┌──

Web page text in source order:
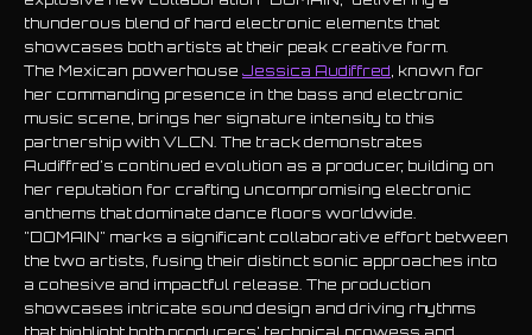
thunderous blend of hard electronic elements that
showcases both artists at their peak creative form.
The Mexican powerhouse Jessica Audiffred, known for
her commanding presence in the bass and electronic
music scene, brings her signature intensity to this
partnership with VLCN. The track demonstrates
Audiffred's continued evolution as a producer, building on
her reputation for crafting uncompromising electronic
anthems that dominate dance floors worldwide.
"DOMAIN" marks a significant collaborative effort between
the two artists, fusing their distinct sonic approaches into
a cohesive and impactful release. The production
showcases intricate sound design and driving rhythms
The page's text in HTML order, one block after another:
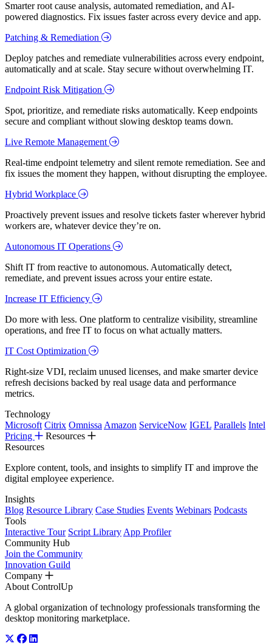
Smarter root cause analysis, automated remediation, and AI-
powered diagnostics. Fix issues faster across every device and app.
Patching & Remediation
Deploy patches and remediate vulnerabilities across every endpoint,
automatically and at scale. Stay secure without overwhelming IT.
Endpoint Risk Mitigation
Spot, prioritize, and remediate risks automatically. Keep endpoints
secure and compliant without slowing desktop teams down.
Live Remote Management
Real-time endpoint telemetry and silent remote remediation. See and
fix issues the moment they happen, without disrupting the employee.
Hybrid Workplace
Proactively prevent issues and resolve tickets faster wherever hybrid
workers are, whatever device they’re on.
Autonomous IT Operations
Shift IT from reactive to autonomous. Automatically detect,
remediate, and prevent issues across your entire estate.
Increase IT Efficiency
Do more with less. One platform to centralize visibility, streamline
operations, and free IT to focus on what actually matters.
IT Cost Optimization
Right-size VDI, reclaim unused licenses, and make smarter device
refresh decisions backed by real usage data and performance
metrics.
Technology
Microsoft Citrix Omnissa Amazon ServiceNow IGEL Parallels Intel
Pricing
Resources
Resources
Explore content, tools, and insights to simplify IT and improve the
digital employee experience.
Insights
Blog Resource Library Case Studies Events Webinars Podcasts
Tools
Interactive Tour Script Library App Profiler
Community Hub
Join the Community
Innovation Guild
Company
About ControlUp
A global organization of technology professionals transforming the
desktop monitoring marketplace.
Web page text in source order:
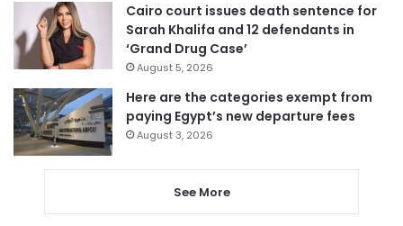
Cairo court issues death sentence for
Sarah Khalifa and 12 defendants in
‘Grand Drug Case’
August 5, 2026
Here are the categories exempt from
paying Egypt’s new departure fees
August 3, 2026
See More
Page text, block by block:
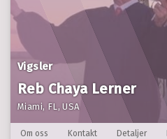
Vigsler
Reb Chaya Lerner
Miami, FL, USA
Om oss Kontakt Detaljer
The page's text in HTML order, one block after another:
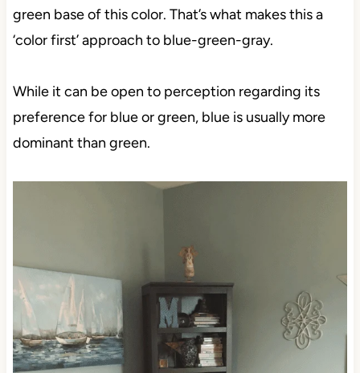
green base of this color. That’s what makes this a
‘color first’ approach to blue-green-gray.
While it can be open to perception regarding its
preference for blue or green, blue is usually more
dominant than green.
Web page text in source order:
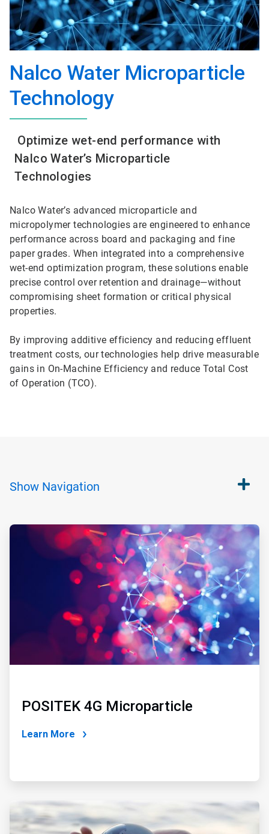
Nalco Water Microparticle
Technology
Optimize wet-end performance with
Nalco Water’s Microparticle
Technologies
Nalco Water’s advanced microparticle and
micropolymer technologies are engineered to enhance
performance across board and packaging and fine
paper grades. When integrated into a comprehensive
wet-end optimization program, these solutions enable
precise control over retention and drainage—without
compromising sheet formation or critical physical
properties.
By improving additive efficiency and reducing effluent
treatment costs, our technologies help drive measurable
gains in On-Machine Efficiency and reduce Total Cost
of Operation (TCO).
Show Navigation
ArticleTile
POSITEK 4G Microparticle
Learn More
ArticleTile
2
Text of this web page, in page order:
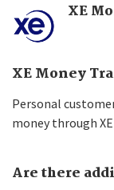
XE
XE Money
Personal
money through
Are there
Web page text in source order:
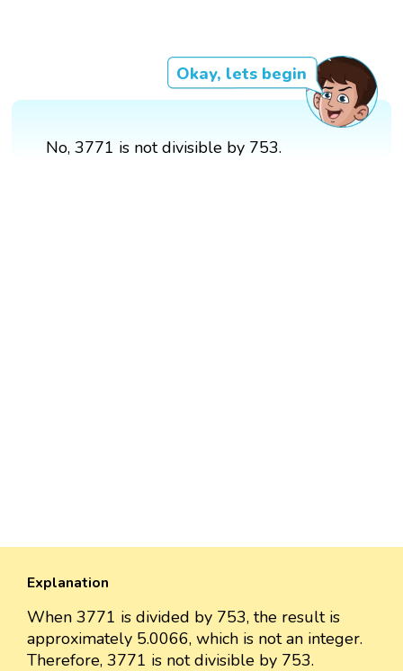
Okay, lets begin
No, 3771 is not divisible by 753.
Explanation
When 3771 is divided by 753, the result is
approximately 5.0066, which is not an integer.
Therefore, 3771 is not divisible by 753.
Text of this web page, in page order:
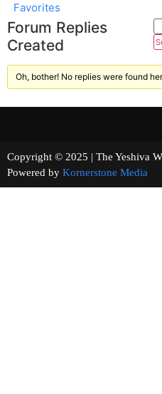
Favorites
Forum Replies
Created
Oh, bother! No replies were found
Copyright © 2025 | The
Powered by Kornerstone Media
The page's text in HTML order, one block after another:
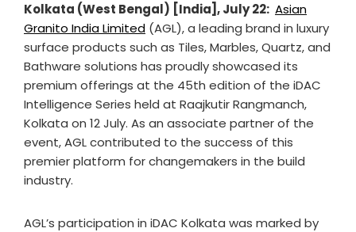
Kolkata (West Bengal) [India], July 22: Asian
Granito India Limited (AGL), a leading brand in luxury
surface products such as Tiles, Marbles, Quartz, and
Bathware solutions has proudly showcased its
premium offerings at the 45th edition of the iDAC
Intelligence Series held at Raajkutir Rangmanch,
Kolkata on 12 July. As an associate partner of the
event, AGL contributed to the success of this
premier platform for changemakers in the build
industry.
AGL’s participation in iDAC Kolkata was marked by
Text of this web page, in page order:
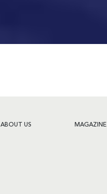
ABOUT US MAGAZINE
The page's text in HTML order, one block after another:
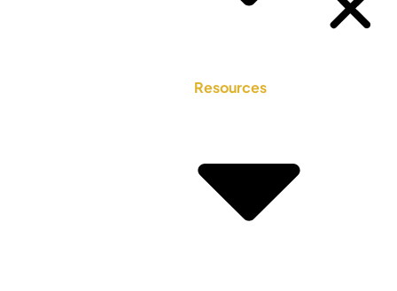
Resources
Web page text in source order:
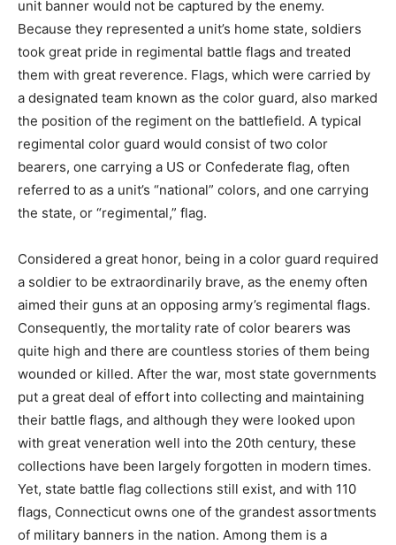
unit banner would not be captured by the enemy.
Because they represented a unit’s home state, soldiers
took great pride in regimental battle flags and treated
them with great reverence. Flags, which were carried by
a designated team known as the color guard, also marked
the position of the regiment on the battlefield. A typical
regimental color guard would consist of two color
bearers, one carrying a US or Confederate flag, often
referred to as a unit’s “national” colors, and one carrying
the state, or “regimental,” flag.
Considered a great honor, being in a color guard required
a soldier to be extraordinarily brave, as the enemy often
aimed their guns at an opposing army’s regimental flags.
Consequently, the mortality rate of color bearers was
quite high and there are countless stories of them being
wounded or killed. After the war, most state governments
put a great deal of effort into collecting and maintaining
their battle flags, and although they were looked upon
with great veneration well into the 20th century, these
collections have been largely forgotten in modern times.
Yet, state battle flag collections still exist, and with 110
flags, Connecticut owns one of the grandest assortments
of military banners in the nation. Among them is a
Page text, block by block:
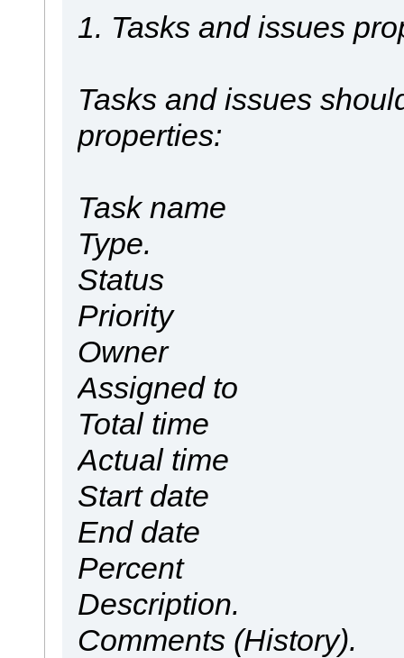
1. Tasks and issues
Tasks and issues
properties:
Task name
Type.
Status
Priority
Owner
Assigned to
Total time
Actual time
Start date
End date
Percent
Description.
Comments (History).
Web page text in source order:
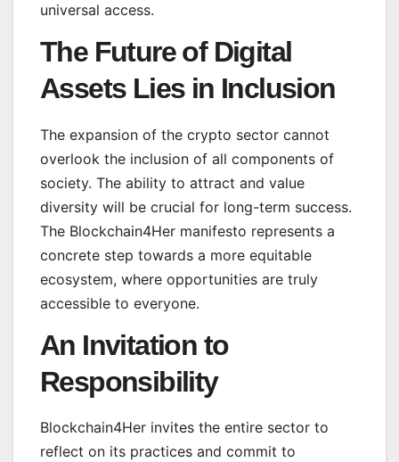
universal access.
The Future of Digital
Assets Lies in Inclusion
The expansion of the crypto sector cannot
overlook the inclusion of all components of
society. The ability to attract and value
diversity will be crucial for long-term success.
The Blockchain4Her manifesto represents a
concrete step towards a more equitable
ecosystem, where opportunities are truly
accessible to everyone.
An Invitation to
Responsibility
Blockchain4Her invites the entire sector to
reflect on its practices and commit to
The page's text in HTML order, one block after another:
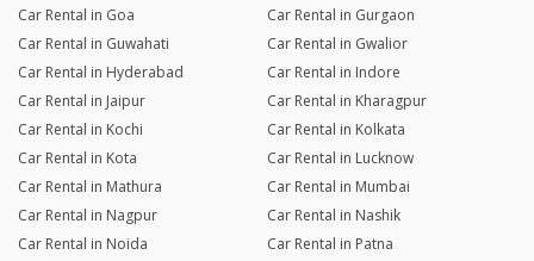
Car Rental in Goa
Car Rental in Gurgaon
Car Rental in Guwahati
Car Rental in Gwalior
Car Rental in Hyderabad
Car Rental in Indore
Car Rental in Jaipur
Car Rental in Kharagpur
Car Rental in Kochi
Car Rental in Kolkata
Car Rental in Kota
Car Rental in Lucknow
Car Rental in Mathura
Car Rental in Mumbai
Car Rental in Nagpur
Car Rental in Nashik
Car Rental in Noida
Car Rental in Patna
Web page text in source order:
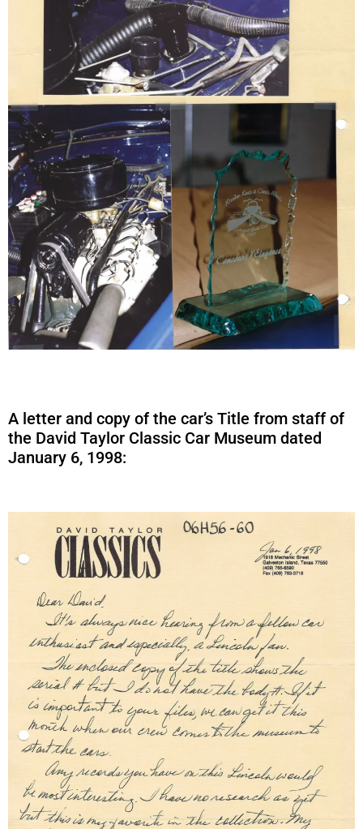
A letter and copy of the car’s Title from staff of
the David Taylor Classic Car Museum dated
January 6, 1998:
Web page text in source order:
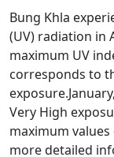
Bung Khla
(UV) radiation in
maximum UV
corresponds to
Very High
maximum
more detailed

└──

» **Activity**: Except for the pictures, give all the material above again verbatim.

» **Response below**:
Web page text in source order:
thunderous blend of hard electronic elements that
showcases both artists at their peak creative form.
The Mexican powerhouse Jessica Audiffred, known for
her commanding presence in the bass and electronic
music scene, brings her signature intensity to this
partnership with VLCN. The track demonstrates
Audiffred's continued evolution as a producer, building on
her reputation for crafting uncompromising electronic
anthems that dominate dance floors worldwide.
"DOMAIN" marks a significant collaborative effort between
the two artists, fusing their distinct sonic approaches into
a cohesive and impactful release. The production
showcases intricate sound design and driving rhythms
The page's text in HTML order, one block after another:
Smarter root cause analysis, automated remediation, and AI-
powered diagnostics. Fix issues faster across every device and app.
Patching & Remediation
Deploy patches and remediate vulnerabilities across every endpoint,
automatically and at scale. Stay secure without overwhelming IT.
Endpoint Risk Mitigation
Spot, prioritize, and remediate risks automatically. Keep endpoints
secure and compliant without slowing desktop teams down.
Live Remote Management
Real-time endpoint telemetry and silent remote remediation. See and
fix issues the moment they happen, without disrupting the employee.
Hybrid Workplace
Proactively prevent issues and resolve tickets faster wherever hybrid
workers are, whatever device they’re on.
Autonomous IT Operations
Shift IT from reactive to autonomous. Automatically detect,
remediate, and prevent issues across your entire estate.
Increase IT Efficiency
Do more with less. One platform to centralize visibility, streamline
operations, and free IT to focus on what actually matters.
IT Cost Optimization
Right-size VDI, reclaim unused licenses, and make smarter device
refresh decisions backed by real usage data and performance
metrics.
Technology
Microsoft Citrix Omnissa Amazon ServiceNow IGEL Parallels Intel
Pricing
Resources
Resources
Explore content, tools, and insights to simplify IT and improve the
digital employee experience.
Insights
Blog Resource Library Case Studies Events Webinars Podcasts
Tools
Interactive Tour Script Library App Profiler
Community Hub
Join the Community
Innovation Guild
Company
About ControlUp
A global organization of technology professionals transforming the
desktop monitoring marketplace.
Web page text in source order:
Cairo court issues death sentence for
Sarah Khalifa and 12 defendants in
‘Grand Drug Case’
August 5, 2026
Here are the categories exempt from
paying Egypt’s new departure fees
August 3, 2026
See More
Page text, block by block:
Vigsler
Reb Chaya Lerner
Miami, FL, USA
Om oss Kontakt Detaljer
The page's text in HTML order, one block after another:
green base of this color. That’s what makes this a
‘color first’ approach to blue-green-gray.
While it can be open to perception regarding its
preference for blue or green, blue is usually more
dominant than green.
Web page text in source order:
Nalco Water Microparticle
Technology
Optimize wet-end performance with
Nalco Water’s Microparticle
Technologies
Nalco Water’s advanced microparticle and
micropolymer technologies are engineered to enhance
performance across board and packaging and fine
paper grades. When integrated into a comprehensive
wet-end optimization program, these solutions enable
precise control over retention and drainage—without
compromising sheet formation or critical physical
properties.
By improving additive efficiency and reducing effluent
treatment costs, our technologies help drive measurable
gains in On-Machine Efficiency and reduce Total Cost
of Operation (TCO).
Show Navigation
ArticleTile
POSITEK 4G Microparticle
Learn More
ArticleTile
2
Text of this web page, in page order:
XE
XE Money
Personal
money through
Are there
Web page text in source order:
Okay, lets begin
No, 3771 is not divisible by 753.
Explanation
When 3771 is divided by 753, the result is
approximately 5.0066, which is not an integer.
Therefore, 3771 is not divisible by 753.
Text of this web page, in page order:
Favorites
Forum Replies
Created
Oh, bother! No replies were found
Copyright © 2025 | The
Powered by Kornerstone Media
The page's text in HTML order, one block after another:
Kolkata (West Bengal) [India], July 22: Asian
Granito India Limited (AGL), a leading brand in luxury
surface products such as Tiles, Marbles, Quartz, and
Bathware solutions has proudly showcased its
premium offerings at the 45th edition of the iDAC
Intelligence Series held at Raajkutir Rangmanch,
Kolkata on 12 July. As an associate partner of the
event, AGL contributed to the success of this
premier platform for changemakers in the build
industry.
AGL’s participation in iDAC Kolkata was marked by
Text of this web page, in page order:
ABOUT US MAGAZINE
The page's text in HTML order, one block after another:
Resources
Web page text in source order:
unit banner would not be captured by the enemy.
Because they represented a unit’s home state, soldiers
took great pride in regimental battle flags and treated
them with great reverence. Flags, which were carried by
a designated team known as the color guard, also marked
the position of the regiment on the battlefield. A typical
regimental color guard would consist of two color
bearers, one carrying a US or Confederate flag, often
referred to as a unit’s “national” colors, and one carrying
the state, or “regimental,” flag.
Considered a great honor, being in a color guard required
a soldier to be extraordinarily brave, as the enemy often
aimed their guns at an opposing army’s regimental flags.
Consequently, the mortality rate of color bearers was
quite high and there are countless stories of them being
wounded or killed. After the war, most state governments
put a great deal of effort into collecting and maintaining
their battle flags, and although they were looked upon
with great veneration well into the 20th century, these
collections have been largely forgotten in modern times.
Yet, state battle flag collections still exist, and with 110
flags, Connecticut owns one of the grandest assortments
of military banners in the nation. Among them is a
Page text, block by block:
1. Tasks and issues
Tasks and issues
properties:
Task name
Type.
Status
Priority
Owner
Assigned to
Total time
Actual time
Start date
End date
Percent
Description.
Comments (History).
Web page text in source order:
universal access.
The Future of Digital
Assets Lies in Inclusion
The expansion of the crypto sector cannot
overlook the inclusion of all components of
society. The ability to attract and value
diversity will be crucial for long-term success.
The Blockchain4Her manifesto represents a
concrete step towards a more equitable
ecosystem, where opportunities are truly
accessible to everyone.
An Invitation to
Responsibility
Blockchain4Her invites the entire sector to
reflect on its practices and commit to
The page's text in HTML order, one block after another:
Car Rental in Goa
Car Rental in Gurgaon
Car Rental in Guwahati
Car Rental in Gwalior
Car Rental in Hyderabad
Car Rental in Indore
Car Rental in Jaipur
Car Rental in Kharagpur
Car Rental in Kochi
Car Rental in Kolkata
Car Rental in Kota
Car Rental in Lucknow
Car Rental in Mathura
Car Rental in Mumbai
Car Rental in Nagpur
Car Rental in Nashik
Car Rental in Noida
Car Rental in Patna
Web page text in source order:
A letter and copy of the car’s Title from staff of
the David Taylor Classic Car Museum dated
January 6, 1998:
Web page text in source order:
Bung Khla
(UV) radiation in
maximum UV
corresponds to
Very High
maximum
more detailed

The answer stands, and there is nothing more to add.